A object of height 3.3 cm is placed 36.1 cm in front of a spherical mirror. Suppose it is desirable to produce a virtual image that is upright and 1.4 cm tall.

(a) Should a concave or convex mirror be used?

b) Where is the image located?

c) What is the focal length of the mirror?

d) What is the radius of curvature of the spherical mirror?

Answer 1

(a)

A concave mirror should be used.

If the image height to object height ratio is positive because the image is upright. Upright images have positive magnifications. This means the image height is negative.

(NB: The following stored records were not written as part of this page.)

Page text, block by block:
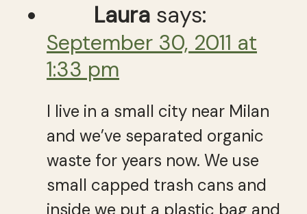
Laura says:
September 30, 2011 at
1:33 pm
I live in a small city near Milan
and we’ve separated organic
waste for years now. We use
small capped trash cans and
inside we put a plastic bag and
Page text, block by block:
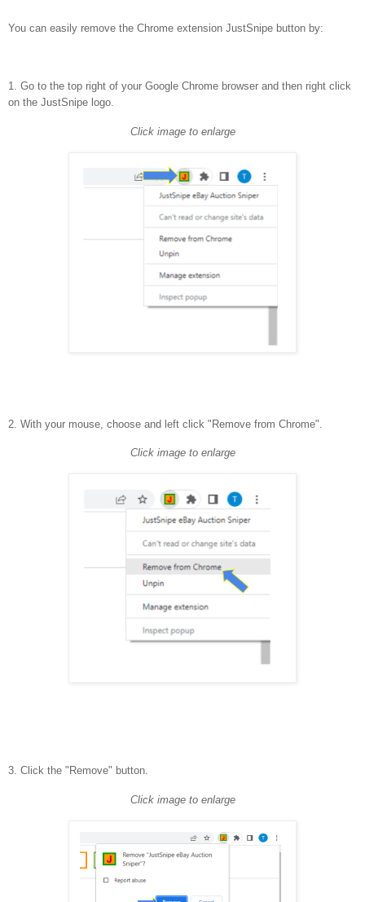
You can easily remove the Chrome extension JustSnipe button by:
1. Go to the top right of your Google Chrome browser and then right click
on the JustSnipe logo.
Click image to enlarge
2. With your mouse, choose and left click "Remove from Chrome".
Click image to enlarge
3. Click the "Remove" button.
Click image to enlarge
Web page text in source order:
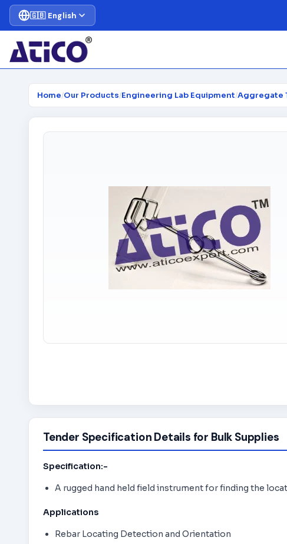
🇬🇧 English
Home/Our Products/Engineering Lab Equipment/Aggregate
Tender Specification Details for Bulk Supplies
Specification:-
A rugged hand held field instrument for finding the
Applications
Rebar Locating Detection and Orientation
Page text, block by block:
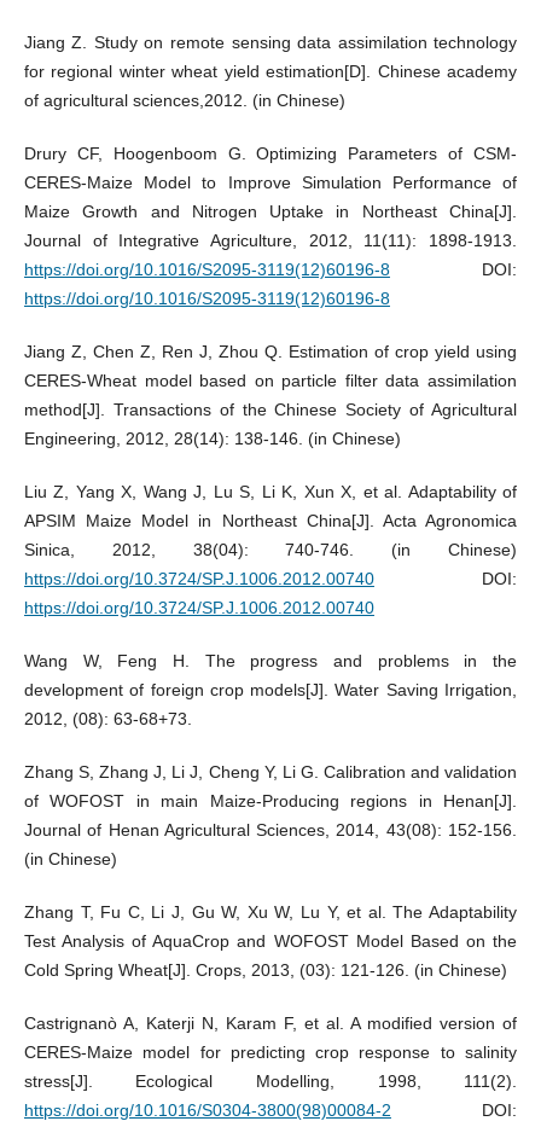
Jiang Z. Study on remote sensing data assimilation technology
for regional winter wheat yield estimation[D]. Chinese academy
of agricultural sciences,2012. (in Chinese)
Drury CF, Hoogenboom G. Optimizing Parameters of CSM-
CERES-Maize Model to Improve Simulation Performance of
Maize Growth and Nitrogen Uptake in Northeast China[J].
Journal of Integrative Agriculture, 2012, 11(11): 1898-1913.
https://doi.org/10.1016/S2095-3119(12)60196-8DOI:
https://doi.org/10.1016/S2095-3119(12)60196-8
Jiang Z, Chen Z, Ren J, Zhou Q. Estimation of crop yield using
CERES-Wheat model based on particle filter data assimilation
method[J]. Transactions of the Chinese Society of Agricultural
Engineering, 2012, 28(14): 138-146. (in Chinese)
Liu Z, Yang X, Wang J, Lu S, Li K, Xun X, et al. Adaptability of
APSIM Maize Model in Northeast China[J]. Acta Agronomica
Sinica, 2012, 38(04): 740-746. (in Chinese)
https://doi.org/10.3724/SP.J.1006.2012.00740DOI:
https://doi.org/10.3724/SP.J.1006.2012.00740
Wang W, Feng H. The progress and problems in the
development of foreign crop models[J]. Water Saving Irrigation,
2012, (08): 63-68+73.
Zhang S, Zhang J, Li J, Cheng Y, Li G. Calibration and validation
of WOFOST in main Maize-Producing regions in Henan[J].
Journal of Henan Agricultural Sciences, 2014, 43(08): 152-156.
(in Chinese)
Zhang T, Fu C, Li J, Gu W, Xu W, Lu Y, et al. The Adaptability
Test Analysis of AquaCrop and WOFOST Model Based on the
Cold Spring Wheat[J]. Crops, 2013, (03): 121-126. (in Chinese)
Castrignanò A, Katerji N, Karam F, et al. A modified version of
CERES-Maize model for predicting crop response to salinity
stress[J]. Ecological Modelling, 1998, 111(2).
https://doi.org/10.1016/S0304-3800(98)00084-2 DOI:
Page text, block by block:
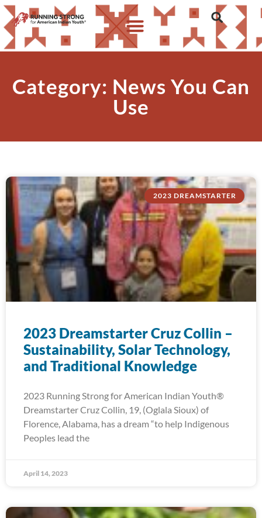
Category: News You Can
Use
2023 DREAMSTARTER
2023 Dreamstarter Cruz Collin –
Sustainability, Solar Technology,
and Traditional Knowledge
2023 Running Strong for American Indian Youth®
Dreamstarter Cruz Collin, 19, (Oglala Sioux) of
Florence, Alabama, has a dream “to help Indigenous
Peoples lead the
April 14, 2023
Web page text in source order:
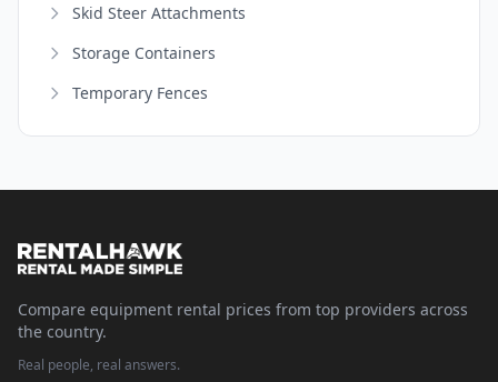
Skid Steer Attachments
Storage Containers
Temporary Fences
Compare equipment rental prices from top providers across
the country.
Real people, real answers.
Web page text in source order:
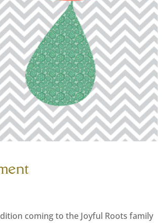
coming to the Joyful Roots family
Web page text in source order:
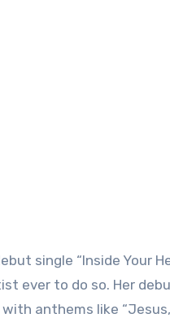
single “Inside Your
ever to do so. Her
anthems like “Jesus,
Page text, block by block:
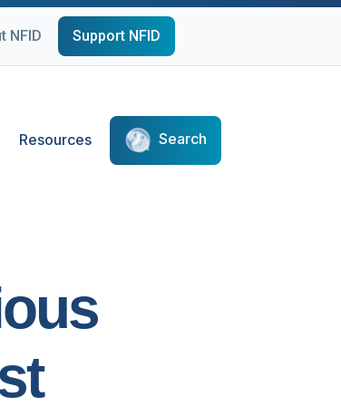
NFID Support NFID
Resources Search
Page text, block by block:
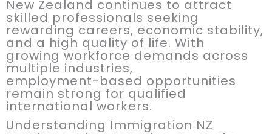
New Zealand continues to attract
skilled professionals seeking
rewarding careers, economic stability,
and a high quality of life. With
growing workforce demands across
multiple industries,
employment-based opportunities
remain strong for qualified
international workers.
Understanding Immigration NZ
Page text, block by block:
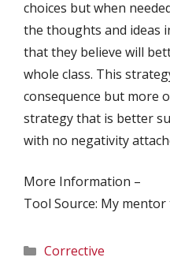
choices but when
the thoughts and ideas
that they believe will
whole class. This
consequence but more
strategy that is better
with no negativity
More Information –
Tool Source: My mentor
Categories
Corrective
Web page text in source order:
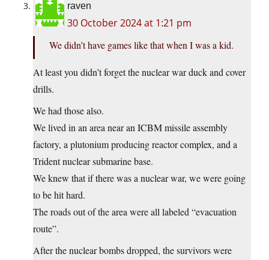
raven
30 October 2024 at 1:21 pm
We didn’t have games like that when I was a kid.
At least you didn’t forget the nuclear war duck and cover
drills.
We had those also.
We lived in an area near an ICBM missile assembly
factory, a plutonium producing reactor complex, and a
Trident nuclear submarine base.
We knew that if there was a nuclear war, we were going
to be hit hard.
The roads out of the area were all labeled “evacuation
route”.
After the nuclear bombs dropped, the survivors were
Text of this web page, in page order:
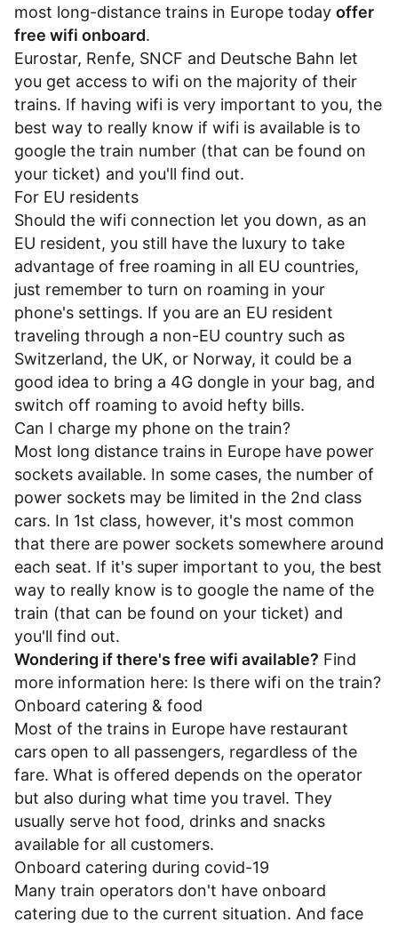
most long-distance trains in Europe today offer
free wifi onboard.
Eurostar, Renfe, SNCF and Deutsche Bahn let
you get access to wifi on the majority of their
trains. If having wifi is very important to you, the
best way to really know if wifi is available is to
google the train number (that can be found on
your ticket) and you'll find out.
For EU residents
Should the wifi connection let you down, as an
EU resident, you still have the luxury to take
advantage of free roaming in all EU countries,
just remember to turn on roaming in your
phone's settings. If you are an EU resident
traveling through a non-EU country such as
Switzerland, the UK, or Norway, it could be a
good idea to bring a 4G dongle in your bag, and
switch off roaming to avoid hefty bills.
Can I charge my phone on the train?
Most long distance trains in Europe have power
sockets available. In some cases, the number of
power sockets may be limited in the 2nd class
cars. In 1st class, however, it's most common
that there are power sockets somewhere around
each seat. If it's super important to you, the best
way to really know is to google the name of the
train (that can be found on your ticket) and
you'll find out.
Wondering if there's free wifi available? Find
more information here: Is there wifi on the train?
Onboard catering & food
Most of the trains in Europe have restaurant
cars open to all passengers, regardless of the
fare. What is offered depends on the operator
but also during what time you travel. They
usually serve hot food, drinks and snacks
available for all customers.
Onboard catering during covid-19
Many train operators don't have onboard
catering due to the current situation. And face
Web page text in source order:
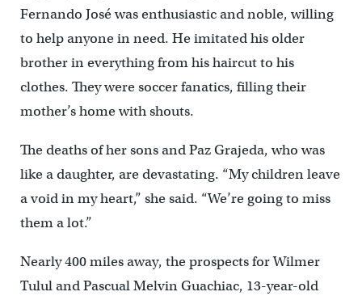
Fernando José was enthusiastic and noble, willing
to help anyone in need. He imitated his older
brother in everything from his haircut to his
clothes. They were soccer fanatics, filling their
mother’s home with shouts.
The deaths of her sons and Paz Grajeda, who was
like a daughter, are devastating. “My children leave
a void in my heart,” she said. “We’re going to miss
them a lot.”
Nearly 400 miles away, the prospects for Wilmer
Tulul and Pascual Melvin Guachiac, 13-year-old
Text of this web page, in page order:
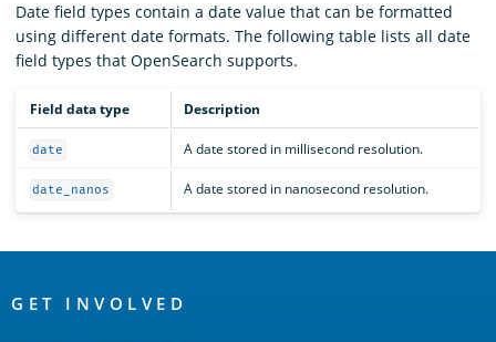
Download
Date field types contain a date value that can be formatted
using different date formats. The following table lists all date
field types that OpenSearch supports.
Field data type Description
date A date stored in millisecond resolution.
date_nanos A date stored in nanosecond resolution.
Links
GET INVOLVED
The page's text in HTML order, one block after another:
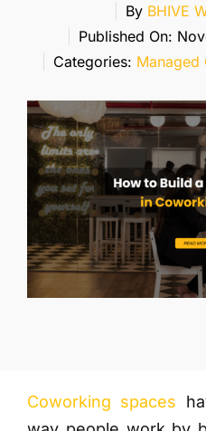
Now In Mumbai!
Metro
More
By BHIVE
Published On:
Categories: Managed
Coworking spaces
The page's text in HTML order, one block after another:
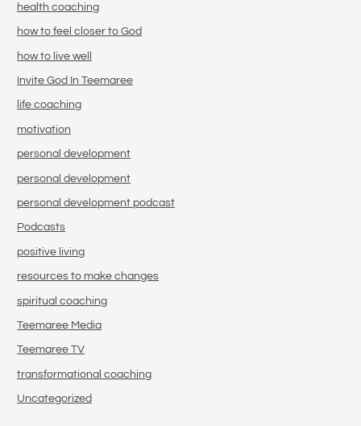
health coaching
how to feel closer to God
how to live well
Invite God In Teemaree
life coaching
motivation
personal development
personal development
personal development podcast
Podcasts
positive living
resources to make changes
spiritual coaching
Teemaree Media
Teemaree TV
transformational coaching
Uncategorized
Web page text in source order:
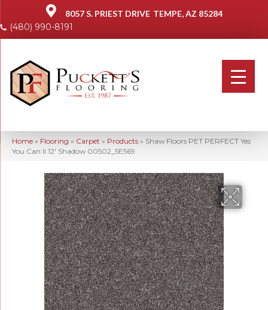
8057 S. PRIEST DRIVE TEMPE, AZ 85284
(480) 990-8191
Home » Flooring » Carpet » Products » Shaw Floors PET PERFECT Yes
You Can II 12′ Shadow 00502_5E569
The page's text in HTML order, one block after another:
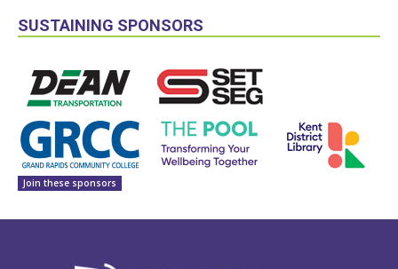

This means the image distance has to be positive. Convex mirrors only produce negative image distances.

(b)

The image distance is 15.32 cm.

We can use the ratio of the image height to object height set equal to the ratio of the image distance to object distance to determine the image distance. This allows us to solve for the image distance. d_i is the image distance and d_o is the object distance. h_i is the image height and h_o is the object height.

h_i  / h_o = d_i/ d_o

1.4 / 3.3 = d_i / 36.1

d_i =15.32 cm

(c)

The focal length of the mirror is 10.76 cm.

We can use the mirror equation to determine the image distance. f is the focal point, d_i is the image distance and d_o is the object distance.

1/f=1/d_i+1/d_o

1/f=1/15.32+1/36.1

f =10.76 cm

(d)

The radius of curvature is 21.52 cm.

The radius of curvature is twice the focal length or (2)(10.76) = 21.52 cm.